Challenge: find the first value where two functions differ

[Steve D'Aprano]

On Sat, 5 Aug 2017 01:44 am, Chris Angelico wrote:

> Hmm. Thinking aloud a bit here. We know that isqrt_float(n) is not
> technically *exact* for any n that is not a square. 

I got bogged down in answering that misapprehension, but it may not actually
have mattered. You then said:


> So what I'd do is 
> assume that for (n*n+1) to (n+1)*(n+1)-1, it's going to return the
> same value. I would then probe every perfect square, and the values
> one above and one below it. Now, that's still probably too many to
> check, but it's going to be a lot faster; for starters, we don't
> actually need to use isqrt_newton to compare against it.

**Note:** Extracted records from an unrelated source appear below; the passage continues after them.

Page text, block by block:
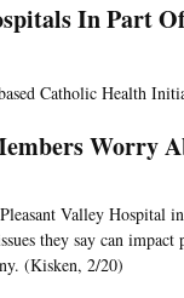
In Part
Catholic Health
Worry
Valley Hospital
they say can impact
(Kisken, 2/20)

That's interesting. I think I need to think more about that when it's not stupid
o'clock in the morning, because although I'm not sure your logic is sound I
can't deny that you've hit on a *huge* improvement in the upper bound. You
have:

> That gave me this result almost instantaneously:
> 
> 4503599761588224
> 
> which has been rounded up instead of down. I don't know if that counts
> as sufficiently wrong?

It certainly does!

>>>> isqrt_float(4503599761588224)
> 67108865
>>>> isqrt_newton(4503599761588224)
> 67108864


After running a random search for something like 18 hours, I managed to get the
bound down to 9008783381281320. Ian managed to pick 9007199326062755 (perhaps
by luck?). But you beat us both, handsomely.




-- 
Steve
“Cheer up,” they said, “things could be worse.” So I cheered up, and sure
enough, things got worse.